Access to health information will motivate consumers to participate more in their care. There are also people who are concerned about the quality of health information on the Internet and worried that the information is incomplete and inaccurate and misleading and potentially harmful. That is sort of the size of, in terms of the vast size of the Internet, there has been a lot of concern written about the Web. Really to date, not a lot of studies have been conducted to really quantify some of the opinions that we have seen in the literature. Little is known about the accessibility, quality, and readability of some of the information you might find.

Cindy DiBiasi: Describe how you did the study.

Dr. Gretchen Berland: OK. In July of 2000, Rand got a grant from the California HealthCare Foundation. What we did was really broke the study down into three parts. The way to think about it, the first part of the study really says, ok, how easy is it for me to find health information on the Internet using search engines? That is the first part of our study.

The second part of our study says, well, if I land on information on the Internet, you can think of the Internet as a big swimming pool. You jump off one diving board and you land at a place. Well, where I land, is that comprehensive information, is that accurate information? That is related to the second part of our study.

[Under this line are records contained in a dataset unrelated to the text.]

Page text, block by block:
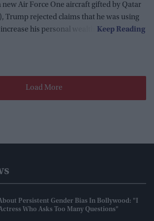
new Air Force One aircraft gifted by Qatar
Trump rejected claims that he was using
his personal wealth.
Load More
Persistent Gender Bias In Bollywood: "I
Who Asks Too Many Questions"
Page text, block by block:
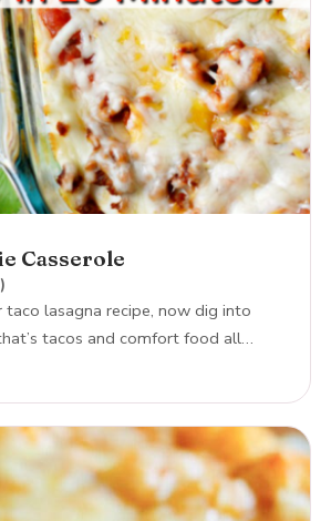
Casserole
taco lasagna recipe, now dig into
tacos and comfort food all…
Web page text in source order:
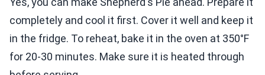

The third part of our study really says, OK, well, if the information is there, is it going to useful for me? Am I going to be able to read this information? Am I going to be able to understand it? So that relates to the last question we ask which is, “What is the level of literacy required to understand information provided by these sites?”

Our first task really for the first part of the study was to pick, we know that there are thousands of health-related conditions.

We picked four for starters. Breast cancer, childhood asthma, depression and obesity. We picked those four for different reasons. We know that cancer is one of the most common reasons people go to the Web to look for health information. Childhood asthma because we know that unfortunately, it is increasing in prevalence. Parents often go to the Web to look for information about their children. Mental health is another; 20 percent of all users who go to the Web to look for health information look for information about mental health because there is often stigma associated with mental health illnesses. You can look for health information in the privacy of your own room. Obesity actually recently, according to (unclear) dialog, is the most popular reason people go to the Web to look for health information.

So we picked those four conditions. We then picked ten English language search engines and four Spanish language search engines and conducted standardized searches using simple search terms for each of those conditions and categorized the results of those searches.

Cindy DiBiasi: What did you find?

Dr. Gretchen Berland: What we found, what you can see here really shows that what we spent six months doing probably are what many people spend in the first five seconds searching when you go to your search engine. For those of you out there now, you can probably go to your search engine of interest and type in the words “breast cancer” and what we categorized over several months is really what people did in five seconds or less.

If you look here, what we did was we entered the search term and we then said, “Ok, well where do you get taken?” You either get taken to, we categorized that by counting the number of links. Do links take you to contents or more links? Are the links relevant? As you can see that about a third of the time the links that people follow to look for health information are just relevant. Then you say, “Well, does the link take me to health information? Does it take me to textual information?”

Well, we found that overall right now, finding health information on the Internet is somewhat of an obstacle course. Your chances of finding health information using English language search engines is about one in five. Your chances of finding health information using a Spanish language search engine are about one in eight. That means you are going to have to do a fair amount of sifting just to find information that is related to your topic of interest. So, the first part of our study.